Here at AstroCamp, one of our most popular classes is Electricity and Magnetism. We all know know what magnets are. At the very least, you’ve probably put one on the fridge. Magnets can come in all shapes and sizes, but they all work the same way. In simple terms, they have a north pole and a south pole. When two identical poles get close, they repel, and–of course–opposites attract. That said, many things about magnets are a lot more mysterious. Scientists explain these phenomena through something called a magnetic field, and this has some pretty wild and testable consequences. One of them is known as Faraday’s Law, which says that a changing magnetic field can generate electricity through a process known as electromagnetic induction. There isn’t a lot to be said about how this works; just as gravity pulls you down, moving magnets near wire will make electricity!
This is just a metal rod wrapped with a bunch of wire. Without any electricity going through the wire, it doesn’t do anything special. Now, let’s press the button and let electricity flow through the coil!
What is going on? Well, to explain that we have to back up a bit. Let’s start by answering this question:
What is electricity?
It is the thing that runs our light bulbs, smart phones, computers, and air conditioning but what is it on a more fundamental level? What is happening?
As you probably know, everything you have ever touched is made out of atoms, and these atoms have three parts: the positively charged proton, the negatively charged electron, and the neutral neutron. These charges determine how the particles interact; particles with identical charges push away while those with opposites attract.
Electricity, as you may have figured out by looking at the word, has to do with electrons. Electricity basically means moving electrons. However, physics has a bit of a surprise for us here. Whenever a charge is moving, it makes a magnetic field–if this word seems confusing, this is just what is produced by a magnet to push and pull on other magnets–around it in a circle. This happens every single time. You might be tempted to ask why, but I don’t have a great answer for you. This is just how nature is.

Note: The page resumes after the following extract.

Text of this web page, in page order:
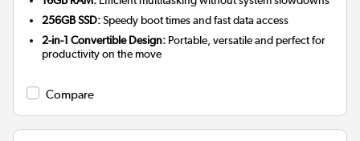
256GB SSD:Speedy boot times and fast data access
2-in-1 Convertible Design: Portable, versatile and perfect for
productivity on the move
Compare

All we have done to make an electromagnet is sort of durn this trick on its head. By wrapping the wire into a coil, the circular magnetic field created every time an electron moves adds up in the middle. This kind of design is called a solenoid.
This awesome illustration shows how the circular magnetic fields around each wire add up in a solenoid to make a strong magnetic field inside. All credit goes to Paul Nylander.
Everyday Electromagnets
This might seem like a simple lab trick to convince you about the mysterious but very real connection between electricity and magnetism, but it turns out to be an incredibly useful and important design. Outside the obvious purpose of picking things up like the giant electromagnets at junkyards, electromagnets are used in speakers, hard drives, MRI machines, motors, generators, and many other things you might not expect!

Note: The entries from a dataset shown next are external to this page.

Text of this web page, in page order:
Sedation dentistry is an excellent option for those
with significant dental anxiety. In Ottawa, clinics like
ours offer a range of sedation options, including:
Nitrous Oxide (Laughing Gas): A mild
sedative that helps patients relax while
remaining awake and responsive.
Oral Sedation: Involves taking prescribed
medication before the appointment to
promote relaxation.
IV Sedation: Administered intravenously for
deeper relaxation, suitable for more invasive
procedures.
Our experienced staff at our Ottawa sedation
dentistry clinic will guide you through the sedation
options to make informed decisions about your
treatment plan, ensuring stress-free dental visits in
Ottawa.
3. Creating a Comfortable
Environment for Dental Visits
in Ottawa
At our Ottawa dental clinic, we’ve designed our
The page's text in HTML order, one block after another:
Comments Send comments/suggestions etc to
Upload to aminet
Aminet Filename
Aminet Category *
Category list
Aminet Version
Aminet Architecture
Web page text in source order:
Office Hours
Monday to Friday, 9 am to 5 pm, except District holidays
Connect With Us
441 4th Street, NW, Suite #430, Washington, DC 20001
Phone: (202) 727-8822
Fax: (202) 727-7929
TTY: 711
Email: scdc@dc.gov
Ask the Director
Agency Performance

CERN Large Hadron Collider
This is a view inside the Large Hadron Collider at CERN, the most powerful particle accelerator on the planet! This shoots tiny particles at very near the speed of light along a very precise track. While you might expect it to be the metal walls that keep the particles inside, the tiny particles would actually fly right out through the walls! So how do they keep those pesky particles in line? They steer them using incredible powerful superconducting electromagnets!
Solar Farms and Energy Sources
Think for a moment about how much electricity we use. Then consider where that electricity comes from. Coal, wind, and nuclear power probably come to mind–but then how do we get the electricity out of those things? The answer is actually simple: magnets! Each of the major methods of making electricity really are just finding ways to spin a turbine which is connected to a magnet! The amount of power that you get out of one of these generators depends on how many times the wire is wrapped around, how close it is to the magnet, and how strong the magnet is. This in turn makes the magnet harder to turn. If you look at a windmill, you will notice it has huge blades, allowing it to convert more wind into more power! This wind farm in Palm Springs not too far from the AstroCamp campus employs this exact technology to generate electricity from the wind!